Pendant le temps que le grand-duc de Berg sera aux eaux, la compagnie basque sera à ses ordres ; si l'impératrice y va, la compagnie prendra les ordres de son premier écuyer.
Il sera aussi nécessaire de disposer 300 hommes des gardes nationales du général Lamartillière pour se rendre à Barréges. Ils prendront position de manière à mettre les buveurs à l'abri de toute espèce d'insulte des miquelets. Ces 300 hommes seront commandés par un chef de bataillon des gardes nationales. Vous préviendrez le général qui commande les Hautes-Pyrénées pour qu'il fasse sans délai ses dispositions pour les lieux où il doit placer ses troupes.
Bayonne, 19 juillet 1808
A Alexandre, prince de Neuchâtel, major général de la Grande Armée, à Bayonne
Écrire au général Dupont une lettre pour faire connaître ma satisfaction sur les combats de Cordoue et sur les deux combats de Jaen.
J'accorde soixante décorations de la Légion d'honneur pour le combat de Cordoue, dont trente pour des officiers et trente pour des sous-officiers et soldats, dont au moins cinq à six seront données à des conscrits qui voyaient le feu pour la première fois et qui se seront le mieux emportés. J'accorde dix décorations d'officier de la Légion à ceux qui sont légionnaires et trois de commandant à ceux qui seront officiers. En portant des personnes qui lui ont été le plus utiles, le général Dupont dressera sans délai un procès-verbal de toutes ces nominations, et, quand il sera signé, il les fera connaître aux individus.
J'accorde cinq décorations pour les officiers et cinq pour les sous-officiers et soldats pour le premier combat de Jaen , que commandait le capitaine de frégate Baste ; quinze pour les officiers et quinze pour les sous-officiers et soldats pour le deuxième combat de Jaen, que commandait le général de brigade Cassaque.
J'accorde à la division du maréchal Moncey, pour les succès de ses cinq combats, vingt décorations pour les officiers et vingt pour les sous-officiers et soldats.
J'accorde dix décorations aux officiers et dix aux sous-officiers et soldats pour les troupes françaises qui se sont distinguées en Catalogue dans les différents combats.
J'accorde six décorations pour les officiers et six pour les sous-officiers et soldats pour les troupes qui ont donné au passage de la rivière.
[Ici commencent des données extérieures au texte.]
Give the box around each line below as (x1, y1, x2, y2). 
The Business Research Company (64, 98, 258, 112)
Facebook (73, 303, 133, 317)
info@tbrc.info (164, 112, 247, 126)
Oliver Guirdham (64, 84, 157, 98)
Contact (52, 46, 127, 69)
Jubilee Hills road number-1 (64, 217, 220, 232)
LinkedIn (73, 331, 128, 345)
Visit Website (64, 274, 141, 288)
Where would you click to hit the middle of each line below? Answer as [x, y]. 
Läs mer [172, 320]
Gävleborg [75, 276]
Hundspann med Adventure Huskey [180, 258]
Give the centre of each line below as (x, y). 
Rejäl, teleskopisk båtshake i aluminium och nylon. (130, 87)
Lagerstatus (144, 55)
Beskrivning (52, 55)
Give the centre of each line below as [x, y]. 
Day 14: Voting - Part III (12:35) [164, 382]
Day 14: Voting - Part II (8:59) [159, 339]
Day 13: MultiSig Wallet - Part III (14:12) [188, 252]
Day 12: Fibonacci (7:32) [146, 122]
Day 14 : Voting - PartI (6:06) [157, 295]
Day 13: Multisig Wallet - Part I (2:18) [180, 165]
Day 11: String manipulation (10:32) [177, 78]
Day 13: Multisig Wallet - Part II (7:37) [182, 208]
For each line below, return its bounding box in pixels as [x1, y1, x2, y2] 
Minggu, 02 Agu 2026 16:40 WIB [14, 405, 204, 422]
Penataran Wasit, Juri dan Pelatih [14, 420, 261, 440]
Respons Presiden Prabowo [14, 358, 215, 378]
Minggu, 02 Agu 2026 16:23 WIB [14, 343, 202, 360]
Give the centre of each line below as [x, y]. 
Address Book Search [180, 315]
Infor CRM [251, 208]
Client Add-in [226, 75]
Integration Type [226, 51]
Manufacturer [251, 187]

Je crois cependant que j'en ai déjà donné au 70e pour ce passage; il faudra y faire attention.
J'ai déjà accordé au maréchal Bessières cent décorations pour la bataille de Medina de Rio Seco.
En faisant mettre ces décorations à l'ordre de l'armée, on fera connaître ma satisfaction aux soldats.
Faites-moi connaître aussi dans la journée ceux qui se sont distingués à la bataille de Medina de Rio Seco, aux combats de Cordoue et du maréchal Moncey.
Bayonne, 19 juillet 1808, dix heures du soir
A Joseph Napoléon, Roi d'Espagne, à Butrago
Mon Frère, je reçois votre lettre du 18 à trois heures du matin. Je vois avec peine que vous vous affectiez. C'est le seul malheur que je craignais. Il entre des troupes de tous côtés et constamment. Vous avez un grand nombre de partisans en Espagne mais qui sont intimidés : ce sont tous les honnêtes gens. Je n'en conviens pas moins cependant que votre tâche est belle et glorieuse.
La victoire du maréchal Bessières, qui a entièrement défait Cuesta et l'armée de ligne de Galice, a apporté une grande amélioration dans toutes les affaires; elle vaut plus qu'un renfort de 30,000 hommes. Les divisions Gobert et Vedel ayant joint le général Dupont, il faut pousser vigoureusement l'offensive de ce côté. Le général Dupont a de bonnes troupes et en viendra à bout. J'aurais préféré que les 2e et 12e d'infanterie légère renforçassent le maréchal Bessières; mais, puisque vous avez jugé convenable de les mener à Madrid , gardez-les pour votre garde. 2,000 conscrits à l'école de bataillon vont les rejoindre, et ces deux beaux régiments avec ceux de votre garde vous feront un beau corps de réserve.
Vous ne devez pas trouver trop extraordinaire de conquérir votre royaume. Philippe V et Henri IV ont été obligés de conquérir le leur. Soyez gai, ne vous laissez point affecter, et ne doutez pas un instant que les choses finiront mieux et plus promptement que vous ne pensez.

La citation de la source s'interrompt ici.